Protein Extraction and Western Blot Analyses
Protein extraction, quantification, and western blot analyses were performed as previously descri bed. 21 Briefly, cells were lysed using the mammalian cell lysis buffer CelLytic M (Sigma, St Louis, MO, USA), and protein quantified using the bicinchoninic acid assay as we previously described. 21 Twenty-five micrograms of proteins were fractionated in a 10% sodium dodecyl sulfate-polyacrylamide gel electrophoresis and transferred onto nitrocellulose membranes. Membranes were blocked for 1 hour with SuperBlock T-20 (Pierce, Rockford, IL, USA), blotted 2 hours or overnight with monoclonal antibodies to complement C3 or its cleaved proteins C3a and C3b (Abeam, Cambridge, MA, USA) at 1:5,000 dilution, then washed and visualized using the enhanced chemiluminescence system (Pierce) and gel doc system (Syngene, Frederick, MD, USA). After each western blot experiment, membranes were stripped using Restore Western Blot Stripping Buffer (Pierce) and reblotted with β-actin antibody to confirm equal loading. To confirm the presence of Tat proteins in Tat.AG preparations, we analyzed 4 μg to 1 ng proteins by western blotting using Tat monoclonal antibodies #1974 and #4138 22 from the NIH AIDS Reagent Program.
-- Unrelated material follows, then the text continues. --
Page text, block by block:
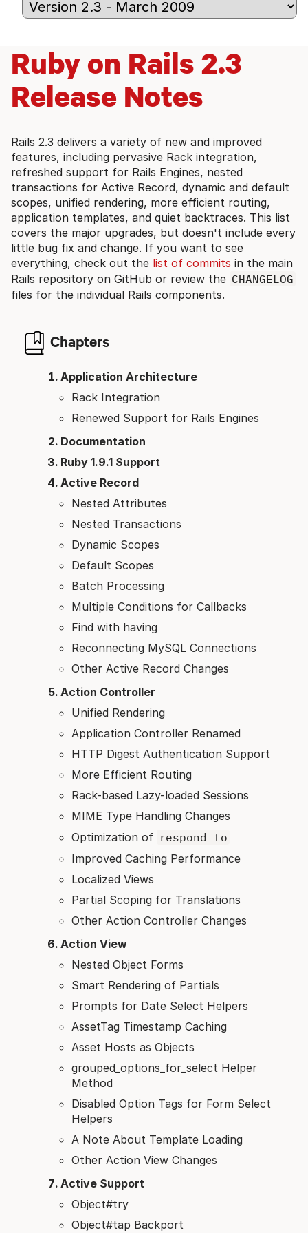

All experiments were approved by the UNMC Institutional Biosafety Committee, and performed in accordance with the UNMC protocol for research involving biohazardous materials.
Statistical Analysis
Data were analyzed by one- or two-way ANOVA followed by Tukey's multiple-comparisons tests using GraphPad Prism 5.0b (GraphPad Software, La Jolla, CA, USA). Threshold of significance level was 0.05.
RESULTS
Assessment of Microarray Data Quality
To examine the full spectrum of HIV-1 Tat protein-induced effects on the HBMEC genome, we used an Affymetrix system with the Affymetrix GeneChip Human Gene 1.0 ST arrays. After generating microarray data, we validated data quality among all donors' samples at the probe level. All arrays were consistent with respect to the probe intensity and showed a similar level of distribution between replicates. We further evaluated data quality at the probe-set level by conducting a Robust Multi-array Analysis with quantile normalization. Figure 1 shows the variability of the data (M) as a function of the mean (A) (MvA plot) for all samples. Data quality, probe intensity, and probe-set signals were consistent across arrays and across replicate samples.

Assessment of microarray data quality. MvA plots of the probe-set signal estimates after Robust Multi-array Analysis model fit (GC Robust Multi-array Average background correction plus quantile normalization). None of the samples reveal any special pattern; data quality, probe intensity, and probe-set signals were consistent across arrays and across donor replicate samples. Y axis (M value) = log2 geometric mean intensity for condition 2 — log2 geometric mean intensity for condition 1; X axis (A value) = (log2 geometric mean intensity for condition 2 + log2 geometric mean intensity for condition 1)/2. Lines are drawn after the Loess fitting of M values and correspond to the zero level of M values. Sample IDs are as follows: Controls: untreated human brain microvascular endothelial cells (HBMEC), TAT.AG: HBMEC treated with HIV-1 Tat.AG; TAT.B: HBMEC treated with HIV-1 Tat.B; Heat. TAT.AG: HBMEC treated with heat-inactivated Tat.AG. All Tat proteins were used at 100 ng/mL, and all cells were treated for 48 hours. Each analysis was performed using replicate data from all three donors.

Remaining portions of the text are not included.